[Data entries]
+---+
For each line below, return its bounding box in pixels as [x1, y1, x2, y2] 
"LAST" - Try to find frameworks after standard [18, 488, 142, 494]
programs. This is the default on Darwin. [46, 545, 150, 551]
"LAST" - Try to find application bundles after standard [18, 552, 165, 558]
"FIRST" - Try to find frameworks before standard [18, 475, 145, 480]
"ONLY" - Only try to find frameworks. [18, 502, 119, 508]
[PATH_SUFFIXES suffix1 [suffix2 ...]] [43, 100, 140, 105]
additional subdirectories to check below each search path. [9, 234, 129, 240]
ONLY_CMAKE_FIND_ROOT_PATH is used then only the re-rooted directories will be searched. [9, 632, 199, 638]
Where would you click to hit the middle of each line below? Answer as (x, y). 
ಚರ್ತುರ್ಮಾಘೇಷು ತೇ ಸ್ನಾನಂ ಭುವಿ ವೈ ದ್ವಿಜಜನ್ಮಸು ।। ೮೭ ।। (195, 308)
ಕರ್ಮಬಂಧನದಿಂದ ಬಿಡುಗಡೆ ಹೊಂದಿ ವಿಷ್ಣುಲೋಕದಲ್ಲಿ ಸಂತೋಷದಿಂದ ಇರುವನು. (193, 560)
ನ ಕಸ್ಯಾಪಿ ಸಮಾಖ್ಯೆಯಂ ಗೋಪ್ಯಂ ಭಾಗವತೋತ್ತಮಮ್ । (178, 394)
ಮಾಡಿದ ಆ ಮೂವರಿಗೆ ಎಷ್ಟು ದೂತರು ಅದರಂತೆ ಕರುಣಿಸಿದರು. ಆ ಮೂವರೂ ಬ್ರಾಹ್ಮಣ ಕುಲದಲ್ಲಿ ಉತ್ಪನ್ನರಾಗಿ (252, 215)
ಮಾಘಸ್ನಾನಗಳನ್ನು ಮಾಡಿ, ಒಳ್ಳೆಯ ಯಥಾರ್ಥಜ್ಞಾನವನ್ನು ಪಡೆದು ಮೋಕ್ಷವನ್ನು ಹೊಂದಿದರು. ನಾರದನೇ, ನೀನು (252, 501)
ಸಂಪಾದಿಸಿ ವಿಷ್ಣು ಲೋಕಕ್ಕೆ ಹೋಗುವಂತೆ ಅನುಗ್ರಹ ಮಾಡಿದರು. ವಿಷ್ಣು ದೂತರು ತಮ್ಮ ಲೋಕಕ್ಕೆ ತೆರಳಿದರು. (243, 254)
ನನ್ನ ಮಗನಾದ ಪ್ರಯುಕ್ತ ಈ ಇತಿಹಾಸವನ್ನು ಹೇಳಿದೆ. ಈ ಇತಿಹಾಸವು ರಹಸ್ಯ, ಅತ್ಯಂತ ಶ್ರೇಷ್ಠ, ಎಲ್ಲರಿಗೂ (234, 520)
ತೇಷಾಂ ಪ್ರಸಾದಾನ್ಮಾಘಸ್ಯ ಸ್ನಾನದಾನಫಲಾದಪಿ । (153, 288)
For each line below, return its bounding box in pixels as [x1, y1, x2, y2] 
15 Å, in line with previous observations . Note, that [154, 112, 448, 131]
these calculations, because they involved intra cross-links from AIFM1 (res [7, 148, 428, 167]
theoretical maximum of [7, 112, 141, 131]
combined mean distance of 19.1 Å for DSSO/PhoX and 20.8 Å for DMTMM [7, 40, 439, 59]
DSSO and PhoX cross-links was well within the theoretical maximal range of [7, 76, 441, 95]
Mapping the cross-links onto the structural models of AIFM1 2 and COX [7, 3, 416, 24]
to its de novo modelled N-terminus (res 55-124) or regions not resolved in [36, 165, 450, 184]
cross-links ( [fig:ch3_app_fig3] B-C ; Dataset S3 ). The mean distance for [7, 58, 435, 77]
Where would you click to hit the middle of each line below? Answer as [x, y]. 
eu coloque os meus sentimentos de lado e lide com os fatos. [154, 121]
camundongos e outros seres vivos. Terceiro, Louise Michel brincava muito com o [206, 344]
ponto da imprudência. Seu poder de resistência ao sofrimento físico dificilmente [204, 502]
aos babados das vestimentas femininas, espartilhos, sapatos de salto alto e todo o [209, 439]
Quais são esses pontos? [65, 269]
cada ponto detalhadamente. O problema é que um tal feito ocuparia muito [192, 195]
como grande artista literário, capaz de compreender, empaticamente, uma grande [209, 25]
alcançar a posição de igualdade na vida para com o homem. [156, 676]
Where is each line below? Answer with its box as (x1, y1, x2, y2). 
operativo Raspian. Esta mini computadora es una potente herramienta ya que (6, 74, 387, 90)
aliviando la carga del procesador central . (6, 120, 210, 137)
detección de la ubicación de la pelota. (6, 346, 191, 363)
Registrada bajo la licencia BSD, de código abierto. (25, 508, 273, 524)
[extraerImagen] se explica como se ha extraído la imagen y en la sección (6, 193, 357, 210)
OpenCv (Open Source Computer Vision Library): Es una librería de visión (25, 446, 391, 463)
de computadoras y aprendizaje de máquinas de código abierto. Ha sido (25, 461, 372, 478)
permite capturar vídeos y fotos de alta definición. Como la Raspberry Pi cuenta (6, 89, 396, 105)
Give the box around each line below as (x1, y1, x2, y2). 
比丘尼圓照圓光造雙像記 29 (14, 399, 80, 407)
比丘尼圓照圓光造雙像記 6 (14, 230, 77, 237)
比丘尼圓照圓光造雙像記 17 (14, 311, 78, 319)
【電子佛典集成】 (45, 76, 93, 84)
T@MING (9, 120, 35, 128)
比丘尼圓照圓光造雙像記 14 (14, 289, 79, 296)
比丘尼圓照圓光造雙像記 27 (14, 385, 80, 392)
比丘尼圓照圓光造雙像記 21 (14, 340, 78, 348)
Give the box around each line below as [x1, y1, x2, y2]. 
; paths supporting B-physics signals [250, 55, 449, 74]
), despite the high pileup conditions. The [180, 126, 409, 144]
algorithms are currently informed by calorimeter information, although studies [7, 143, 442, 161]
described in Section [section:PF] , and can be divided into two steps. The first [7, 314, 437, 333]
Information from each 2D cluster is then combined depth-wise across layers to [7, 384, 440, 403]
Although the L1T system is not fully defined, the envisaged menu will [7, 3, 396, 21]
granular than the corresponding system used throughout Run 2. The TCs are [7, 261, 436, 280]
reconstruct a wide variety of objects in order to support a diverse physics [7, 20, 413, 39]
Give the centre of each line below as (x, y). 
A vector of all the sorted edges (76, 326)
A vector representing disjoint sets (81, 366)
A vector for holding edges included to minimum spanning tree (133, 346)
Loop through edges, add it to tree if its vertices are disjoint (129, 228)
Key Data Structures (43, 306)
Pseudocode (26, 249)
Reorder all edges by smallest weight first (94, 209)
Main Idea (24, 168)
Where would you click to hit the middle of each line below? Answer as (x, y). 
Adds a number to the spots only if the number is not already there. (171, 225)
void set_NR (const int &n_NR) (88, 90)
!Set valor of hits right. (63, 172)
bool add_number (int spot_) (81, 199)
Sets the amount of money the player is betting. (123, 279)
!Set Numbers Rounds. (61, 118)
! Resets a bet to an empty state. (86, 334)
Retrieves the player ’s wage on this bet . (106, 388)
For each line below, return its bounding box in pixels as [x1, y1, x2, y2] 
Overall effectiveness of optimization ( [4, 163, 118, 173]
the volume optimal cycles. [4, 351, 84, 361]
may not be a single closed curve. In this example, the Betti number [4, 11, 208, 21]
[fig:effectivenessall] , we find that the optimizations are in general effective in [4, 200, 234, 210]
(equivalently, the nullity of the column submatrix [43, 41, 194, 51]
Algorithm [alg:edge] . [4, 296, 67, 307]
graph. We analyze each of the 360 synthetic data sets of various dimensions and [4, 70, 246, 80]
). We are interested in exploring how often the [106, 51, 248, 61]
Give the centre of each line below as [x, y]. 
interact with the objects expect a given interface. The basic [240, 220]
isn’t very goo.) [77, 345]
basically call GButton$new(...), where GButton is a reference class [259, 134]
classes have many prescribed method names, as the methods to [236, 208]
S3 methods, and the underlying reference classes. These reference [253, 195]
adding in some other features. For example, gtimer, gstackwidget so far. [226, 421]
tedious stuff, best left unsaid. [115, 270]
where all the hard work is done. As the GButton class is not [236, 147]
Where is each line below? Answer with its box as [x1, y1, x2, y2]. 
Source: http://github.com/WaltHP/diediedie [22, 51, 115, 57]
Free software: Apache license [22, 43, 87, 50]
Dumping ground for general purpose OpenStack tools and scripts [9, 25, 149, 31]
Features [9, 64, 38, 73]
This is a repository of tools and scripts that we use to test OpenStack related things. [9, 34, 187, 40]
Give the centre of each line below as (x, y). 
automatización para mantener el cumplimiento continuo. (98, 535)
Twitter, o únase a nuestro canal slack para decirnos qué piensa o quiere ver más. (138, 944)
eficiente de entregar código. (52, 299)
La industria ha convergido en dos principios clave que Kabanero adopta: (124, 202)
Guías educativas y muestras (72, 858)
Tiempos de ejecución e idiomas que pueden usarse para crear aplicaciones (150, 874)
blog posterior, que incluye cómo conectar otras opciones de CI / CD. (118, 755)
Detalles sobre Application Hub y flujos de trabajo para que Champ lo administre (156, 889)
+---+
* _Exercise instructions_
Give the number of lines in the records above that contain the word "tree", and nothing more.

* _Your solution_
2